Wednesday, 16 June 2010

Switzerland v Spain

Switzerland 1 Spain 0
Fernandes 52

Well now we've seen everyone, and everything. That's three shocks in two days.

Nothing much was expected of Switzerland. They'd managed to lose to Luxembourg at home during the qualifiers, and in the last World Cup they'd played out games against France and Ukraine which made any game this week look like watching Brazil. Spain, meanwhile, had won all ten games in their qualifying group, following on their triumph in Euro 2008. Ignoring friendlies, they were on a sixteen game winning streak.

They're on a nought game winning streak now, and it's still hard to understand quite how it happened. They started strongly enough. There wasn't a lot of end product early on, but it was beautiful to watch. Xavi and Alonso were busy, confusing us with their names (Xavi ... Alonso is when Xavi passes to Alonso, Xabi Alonso! is when Xabi Alonso gets on the ball near the other team's goal, Xavi ... Xabi Alonso! is when the one follows the other, and X is pronounced like a French J), and Villa and Iniesta always looked capable of getting a conclusive shot in, even if they never quite did.

Meanwhile the commentating team were playing a blinder.

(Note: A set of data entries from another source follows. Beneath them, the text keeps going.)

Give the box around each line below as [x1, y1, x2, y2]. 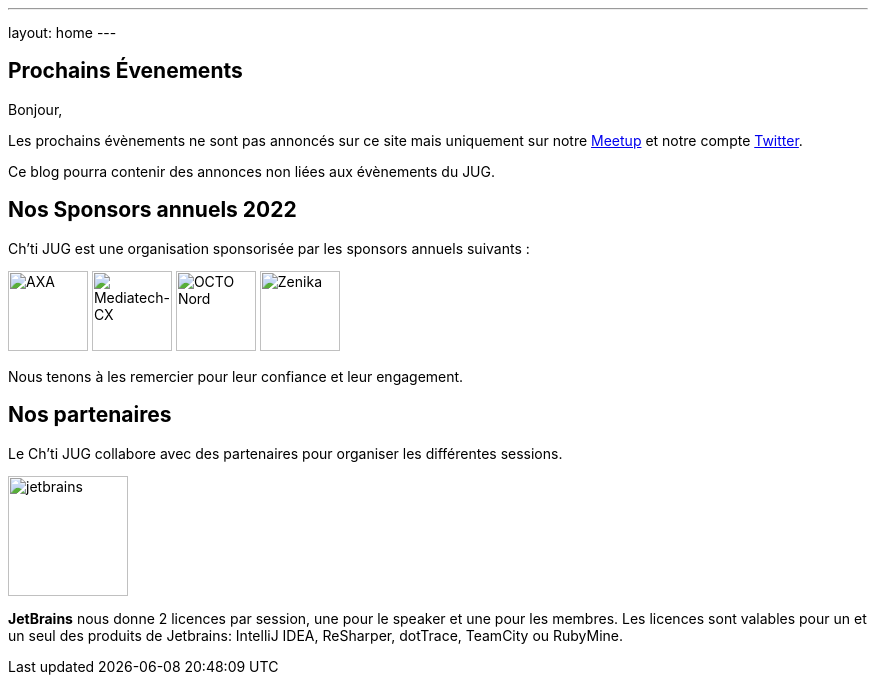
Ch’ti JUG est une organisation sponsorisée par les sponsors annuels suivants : [8, 239, 530, 257]
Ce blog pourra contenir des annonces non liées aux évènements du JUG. [8, 162, 496, 180]
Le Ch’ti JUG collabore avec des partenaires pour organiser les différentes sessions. [8, 444, 563, 462]
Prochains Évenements [8, 58, 243, 84]
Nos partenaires [8, 402, 172, 428]
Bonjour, [8, 100, 63, 118]
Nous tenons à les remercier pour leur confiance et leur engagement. [8, 367, 464, 385]
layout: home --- [8, 24, 117, 41]
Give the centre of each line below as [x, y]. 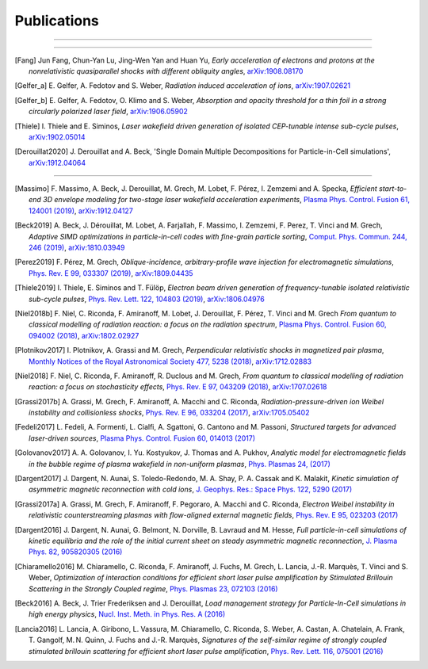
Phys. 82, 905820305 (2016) [76, 552]
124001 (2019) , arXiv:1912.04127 [81, 211]
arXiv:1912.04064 [57, 162]
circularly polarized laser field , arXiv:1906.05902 [108, 112]
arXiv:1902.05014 [57, 137]
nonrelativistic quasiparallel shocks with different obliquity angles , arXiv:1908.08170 [166, 71]
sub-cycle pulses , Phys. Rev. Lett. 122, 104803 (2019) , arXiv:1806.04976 [147, 299]
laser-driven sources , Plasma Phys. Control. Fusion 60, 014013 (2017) [142, 438]
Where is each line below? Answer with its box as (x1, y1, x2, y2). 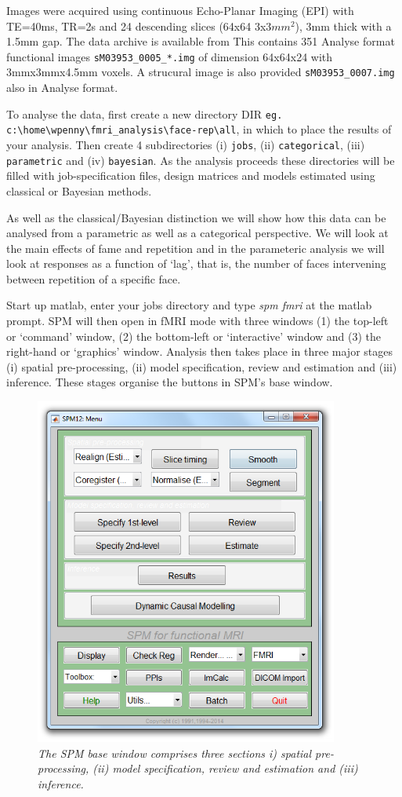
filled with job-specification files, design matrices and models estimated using (6, 167, 375, 184)
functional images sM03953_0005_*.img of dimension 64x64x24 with (6, 48, 333, 64)
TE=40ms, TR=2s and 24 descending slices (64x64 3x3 (6, 17, 272, 34)
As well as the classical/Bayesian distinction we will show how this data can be (6, 209, 386, 225)
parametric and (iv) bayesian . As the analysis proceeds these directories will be (6, 152, 395, 168)
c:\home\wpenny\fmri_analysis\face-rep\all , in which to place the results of (6, 121, 392, 137)
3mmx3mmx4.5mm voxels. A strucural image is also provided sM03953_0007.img (6, 64, 395, 80)
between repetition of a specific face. (6, 270, 181, 287)
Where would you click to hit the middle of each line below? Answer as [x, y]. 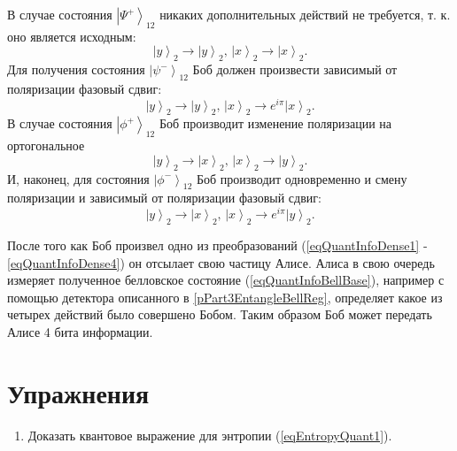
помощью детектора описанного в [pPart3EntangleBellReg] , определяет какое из [225, 297]
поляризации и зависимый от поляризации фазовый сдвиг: [164, 198]
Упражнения [78, 392]
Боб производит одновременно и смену [302, 178]
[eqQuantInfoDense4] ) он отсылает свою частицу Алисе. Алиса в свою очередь [221, 262]
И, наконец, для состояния [78, 178]
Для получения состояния [76, 69]
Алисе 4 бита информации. [80, 331]
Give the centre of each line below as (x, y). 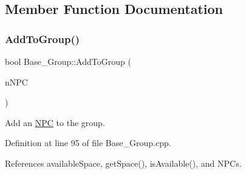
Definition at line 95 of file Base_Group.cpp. (88, 143)
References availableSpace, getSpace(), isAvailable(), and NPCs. (123, 163)
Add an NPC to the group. (55, 122)
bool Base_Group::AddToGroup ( (68, 61)
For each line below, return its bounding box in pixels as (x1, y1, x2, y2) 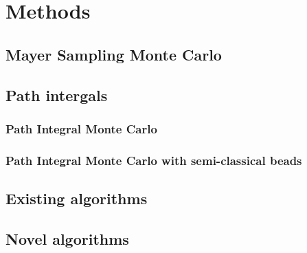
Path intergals (5, 84, 108, 105)
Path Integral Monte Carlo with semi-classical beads (5, 151, 302, 168)
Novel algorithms (5, 228, 129, 249)
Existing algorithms (5, 188, 148, 209)
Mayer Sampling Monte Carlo (5, 43, 222, 65)
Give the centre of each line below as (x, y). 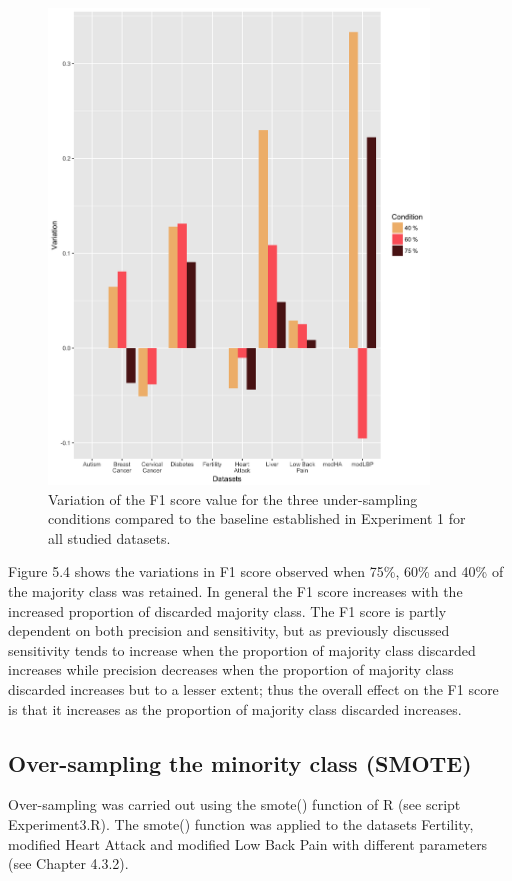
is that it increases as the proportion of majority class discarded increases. (235, 708)
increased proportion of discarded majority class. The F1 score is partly (227, 610)
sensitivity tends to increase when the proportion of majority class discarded (242, 649)
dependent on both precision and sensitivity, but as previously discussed (229, 630)
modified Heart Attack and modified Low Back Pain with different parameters (248, 843)
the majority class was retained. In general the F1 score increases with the (235, 591)
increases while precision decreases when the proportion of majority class (231, 669)
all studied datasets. (109, 537)

Jonathan Pearce suggested Sepp Blatter might be in line for a Nobel Peace Prize because he was popular in Africa, a suggestion we should probably just draw a veil over, while Mick McCarthy was celebrating the top quality of the HD coverage. Great picture, you can see all the pain of him falling, was his analysis of one collision. I think he's noticed how we all see him, and he's starting to play up to it.

Switzerland were struggling to cope, as well they might. Grichtling got booked for a tug on Iniesta, and Senderos accidentally kicked one of his team mates, hurt his foot and had to be substituted. His dad is Spanish, thus the name. His mum is Serbian, but he's Swiss through and through, as anyone who saw him in the last World Cup will already know. I remember him battling through the South Korea game with blood pouring from him, pulling a drab team into the knockout phase by the force of personality alone. Switzerland had lost their most spirited player. Who could help them now?

They had one decent chance in the whole first half. Siegler took a free kick from just outside the box, and Casillas saved well. See, even if you get anywhere near the Spanish goal, they've got Casillas in it. What could possibly go wrong?

Early in the second half we found out. Fernandes and Derdiyok got into the box together, and Derdiyok had the shot. The ball bounced off everyone in the box in turn, rolled along in front of the goal with the Spanish prone all around it, then stopped and waited for Fernandes to tap it in. A scrappy goal after all the Spanish artistry, but every flick and step over is worth exactly zero goals in the final tally.

McCarthy was thrilled. The talented showoffs with all their entertaining ways were losing to brute force and ignorance and that's how he likes it. The Spanish brought Torres and Navas on.

Torres has been injured, and wasn't considered match fit for the whole game. Navas is less well known in this country, as he plays for Seville, but he was arguably the livelier of the two. The rest of my notes just say Torres shoots, wide or Navas shows great pace to get in the box, but shot easy for keeper. Oh, except for Derdiyok hits post, very unlucky and Barnetta (Swiss) on break, shoots from 30 yards, just over. Once they started to harry Spain a little more, the Swiss did a lot better.

Towards the end they not surprisingly fell back in numbers, and there was constant pressure on the Swiss goal, but no clear chances. It was as if the game was looking for melodic closure, by recapitulating the theme from the opening. After a frenetic injury time coda, the whistle sounded the final plaintive note. The Spanish had lost.

They sank to their knees in frustration, while the Swiss jumped all over coach Hitzfeld. He's won the Champions League with Bayern Munich and Borussia Dortmund, which might have given us all pause if we'd thought on before hand. As for me, I forgive the Swiss for being so boring last time. It was a defensive display, but there was no way they could have competed with Spain in an open game, and they deserved their win. I think I'm turning into Mick McCarthy.